• WORK TO COMPLETE:
Images are not part of the copy; transcribe all the data exactly.

[Records from a data collection]
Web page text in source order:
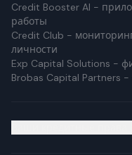
Credit Booster AI -
работы
Credit Club -
личности
Exp Capital Solutions -
Brobas Capital Partners
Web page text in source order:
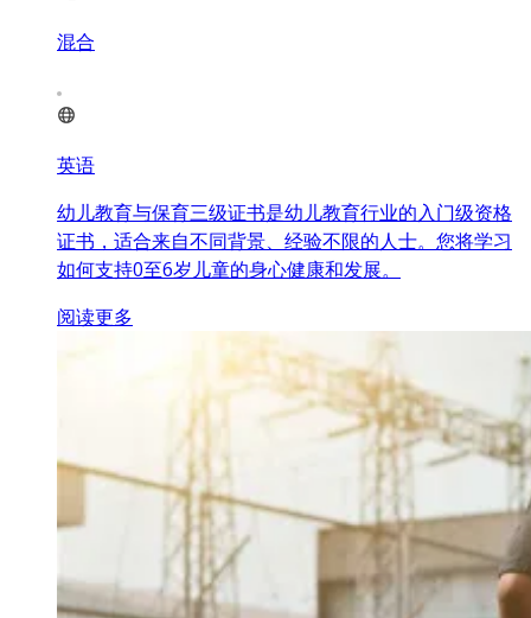
混合
英语
幼儿教育与保育三级证书是幼儿教育行业的入门级资格
证书，适合来自不同背景、经验不限的人士。您将学习
如何支持0至6岁儿童的身心健康和发展。
阅读更多
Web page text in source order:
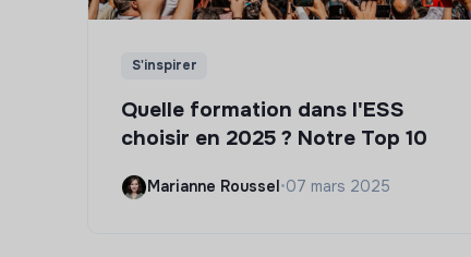
S'inspirer
Quelle formation dans l'ESS
choisir en 2025 ? Notre Top 10
Marianne Roussel•07 mars 2025
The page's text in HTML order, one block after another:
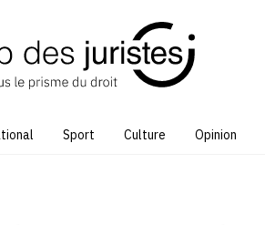
Sport Culture Opinion
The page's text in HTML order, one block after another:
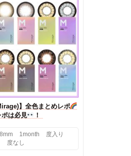
】全色まとめレポ
は必見
！
1month
度入り
度なし

• REPLY:
Web page text in source order:
Credit Booster AI -
работы
Credit Club -
личности
Exp Capital Solutions -
Brobas Capital Partners
Web page text in source order:
混合
英语
幼儿教育与保育三级证书是幼儿教育行业的入门级资格
证书，适合来自不同背景、经验不限的人士。您将学习
如何支持0至6岁儿童的身心健康和发展。
阅读更多
Web page text in source order:
S'inspirer
Quelle formation dans l'ESS
choisir en 2025 ? Notre Top 10
Marianne Roussel•07 mars 2025
The page's text in HTML order, one block after another:
Sport Culture Opinion
The page's text in HTML order, one block after another:
】全色まとめレポ
は必見
！
1month
度入り
度なし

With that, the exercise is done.